= Stet (novel) =

2006 novel by James Chapman

Stet, by James Chapman
(Cover painting by Michael Hafftka)

Stet is a novel by the American author James Chapman, published by Fugue State Press in 2006.

==Plot summary==
Stet tells the life story of a visionary Soviet filmmaker named Stet who lives through Stalin's repressions, manages to direct his first feature film, but ends up in a prison camp for various offenses against the bureaucracy.

The novel is narrated in a "Russian" voice, by an ostensible third-person narrator who is nevertheless full of opinions and bitter aphorisms. Despite his third-person status, the narrator seems to be a major character in the book.

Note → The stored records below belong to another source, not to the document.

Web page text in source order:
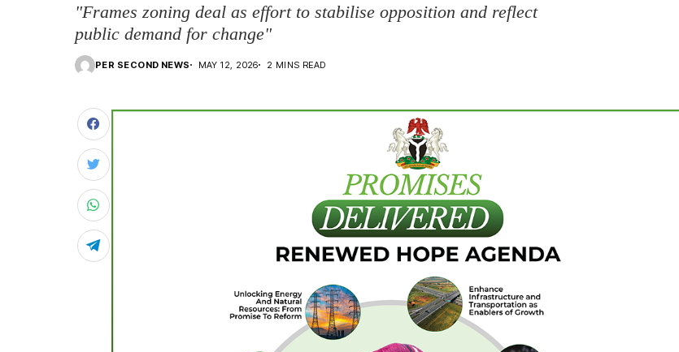
"Frames zoning deal as effort to stabilise opposition and reflect
public demand for change"
PER SECOND NEWS MAY 12, 2026 2 MINS READ
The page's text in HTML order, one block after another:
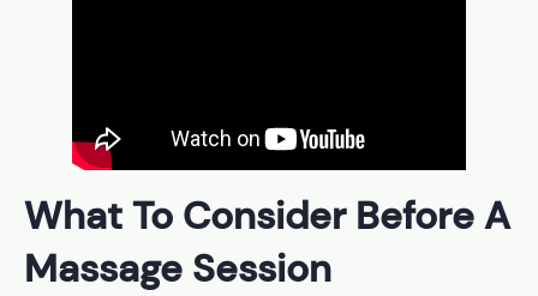
What To Consider Before A
Massage Session
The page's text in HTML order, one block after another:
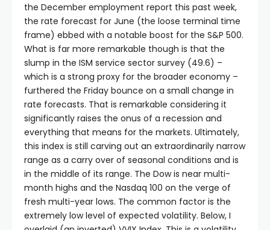
the December employment report this past week,
the rate forecast for June (the loose terminal time
frame) ebbed with a notable boost for the S&P 500.
What is far more remarkable though is that the
slump in the ISM service sector survey (49.6) –
which is a strong proxy for the broader economy –
furthered the Friday bounce on a small change in
rate forecasts. That is remarkable considering it
significantly raises the onus of a recession and
everything that means for the markets. Ultimately,
this index is still carving out an extraordinarily narrow
range as a carry over of seasonal conditions and is
in the middle of its range. The Dow is near multi-
month highs and the Nasdaq 100 on the verge of
fresh multi-year lows. The common factor is the
extremely low level of expected volatility. Below, I
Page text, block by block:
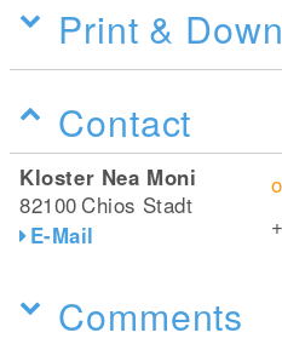
Print &
Contact
Kloster Nea Moni
82100Chios Stadt
E-Mail
Comments
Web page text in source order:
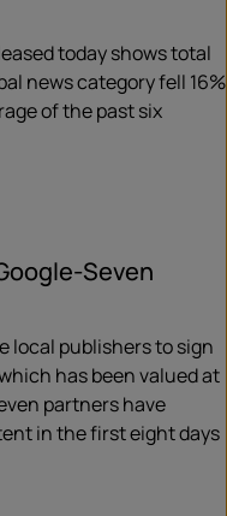
today shows total
news category fell 16%
of the past six
Seven
local publishers to sign
has been valued at
partners have
in the first eight days
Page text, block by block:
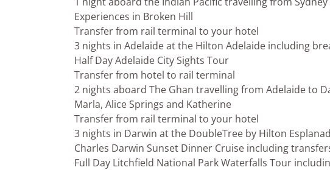
Experiences in Broken Hill
Transfer from rail terminal to your hotel
3 nights in Adelaide at the Hilton Adelaide including
Half Day Adelaide City Sights Tour
Transfer from hotel to rail terminal
2 nights aboard The Ghan travelling from Adelaide to
Marla, Alice Springs and Katherine
Transfer from rail terminal to your hotel
3 nights in Darwin at the DoubleTree by Hilton
Charles Darwin Sunset Dinner Cruise including
Full Day Litchfield National Park Waterfalls Tour
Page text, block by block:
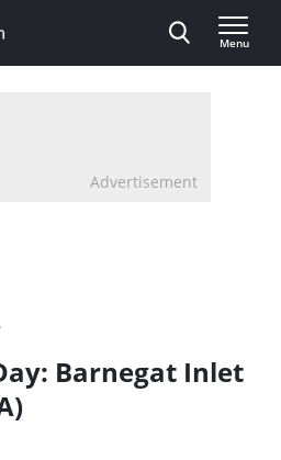
Menu
Advertisement
the
Day:
Barnegat
Barnegat Inlet
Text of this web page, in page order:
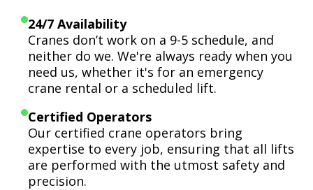
24/7 Availability
Cranes don’t work on a 9-5 schedule, and
neither do we. We're always ready when you
need us, whether it's for an emergency
crane rental or a scheduled lift.
Certified Operators
Our certified crane operators bring
expertise to every job, ensuring that all lifts
are performed with the utmost safety and
precision.
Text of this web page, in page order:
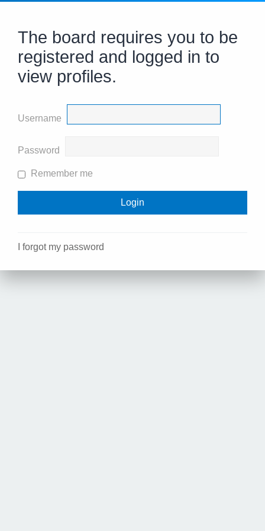
The board requires you to be
registered and logged in to
view profiles.
Username
Password
Remember me
I forgot my password
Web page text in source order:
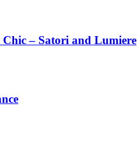
– Satori and Lumiere
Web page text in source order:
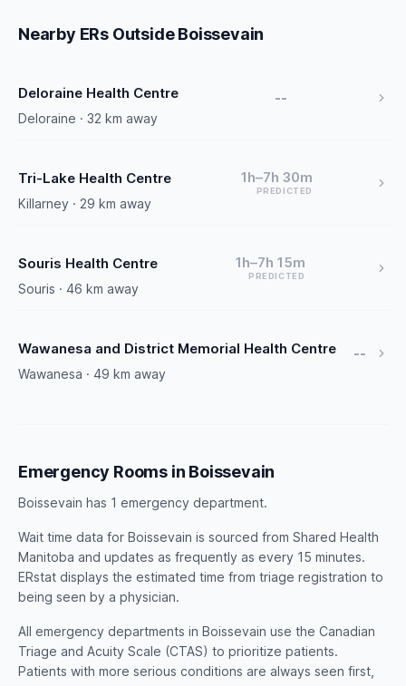
Nearby ERs Outside Boissevain
Deloraine Health Centre
Deloraine · 32 km away
--
Tri-Lake Health Centre
Killarney · 29 km away
1h–7h 30m
PREDICTED
Souris Health Centre
Souris · 46 km away
1h–7h 15m
PREDICTED
Wawanesa and District Memorial Health Centre
Wawanesa · 49 km away
--
Emergency Rooms in Boissevain
Boissevain has 1 emergency department.
Wait time data for Boissevain is sourced from Shared Health
Manitoba and updates as frequently as every 15 minutes.
ERstat displays the estimated time from triage registration to
being seen by a physician.
All emergency departments in Boissevain use the Canadian
Triage and Acuity Scale (CTAS) to prioritize patients.
Patients with more serious conditions are always seen first,
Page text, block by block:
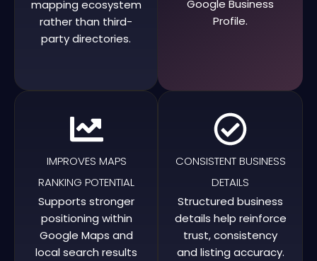
mapping ecosystem
rather than third-
party directories.
Google Business
Profile.
IMPROVES MAPS
RANKING POTENTIAL
Supports stronger
positioning within
Google Maps and
local search results
CONSISTENT BUSINESS
DETAILS
Structured business
details help reinforce
trust, consistency
and listing accuracy.
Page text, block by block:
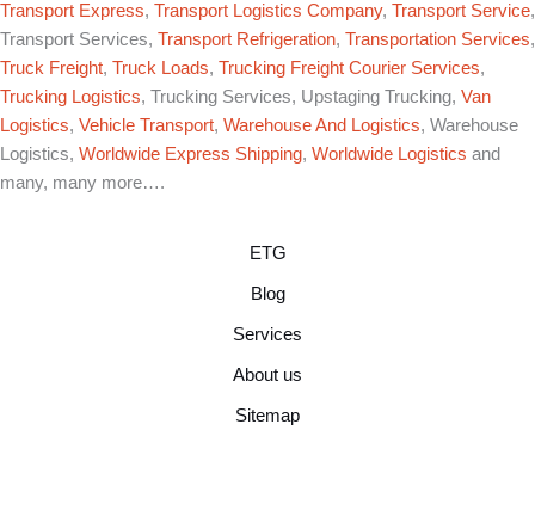
Transport Express, Transport Logistics Company, Transport Service,
Transport Services, Transport Refrigeration, Transportation Services,
Truck Freight, Truck Loads, Trucking Freight Courier Services,
Trucking Logistics, Trucking Services, Upstaging Trucking, Van
Logistics, Vehicle Transport, Warehouse And Logistics, Warehouse
Logistics, Worldwide Express Shipping, Worldwide Logistics and
many, many more….
ETG
Blog
Services
About us
Sitemap
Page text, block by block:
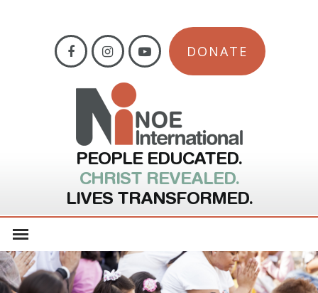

The tone of the book is black humor, and often entirely pessimistic, as it delineates the difficulties of living as an artist who does not accept or worry about the judgments of his surrounding world. Yet the character of the filmmaker Stet, to whom aesthetic ecstasy remains available throughout his trials, seems to give the reader an alternative to the pessimism of the narrator.

==Themes==
- Stet is a proofreader's mark which means "let it stand," i.e. "ignore this correction." In the context of the novel, the character's name seems to be a plea that the world cease to "correct" him, and allow him his way along his incorrect path.
- The filmmaker depicted here sometimes bears a strong resemblance to Sergei Parajanov, a Soviet-era filmmaker who was repeatedly imprisoned for his work.